Research Paper:  Sphingomyelinase Activity Causes Transbilayer Lipid Translocation in Model and Cell Membranes. F. Xabier Contreras, Ana-Victoria Villar, Alicia Alonso, Richard N. Kolesnick and Félix M. Goñi (2003) The Journal of Biological Chemistry 278, 37169-37174 (doi: 10.1074/jbc.M303206200). 

Sphingomyelin (SM) is a phospholipid localized mainly at the outer leaflet in microdomains or rafts of cell membranes.  It can be cleaved by the protein enzyme sphingomyelinase, a phosphdiesterase, resulting in the generation of ceramide in the membrane.   This enzyme cleaves SM in bilayer membranes.



1.  This reaction is a hydrolysis, catalyzed by the enzyme.  Draw a mechanism showing the hydrolysis (in the absence of the enzyme, which would alter the mechanism) that would give ceramide.  Draw the Lewis structure of the other product as well.  Finally draw a cartoon of the enyzme with reactant in the active site.

Ans:  O on H2O attacks the P in SM, forming ceramide and phosphocholine. 
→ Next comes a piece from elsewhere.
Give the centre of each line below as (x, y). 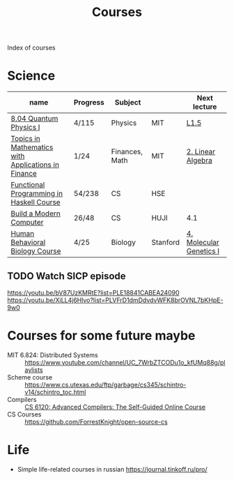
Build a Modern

Sphingomyelinase (SMase) can be activated when an external signal, such as Vitamin D3 binds to a membrane receptor, initiating a signal transduction activation of the cell.  One signal in the pathway would be alteration in the SM raft, leading to changes in membrane protein arrangement and activity.   The study below was designed to address how SM hydrolysis alters lipid organization in bilayers.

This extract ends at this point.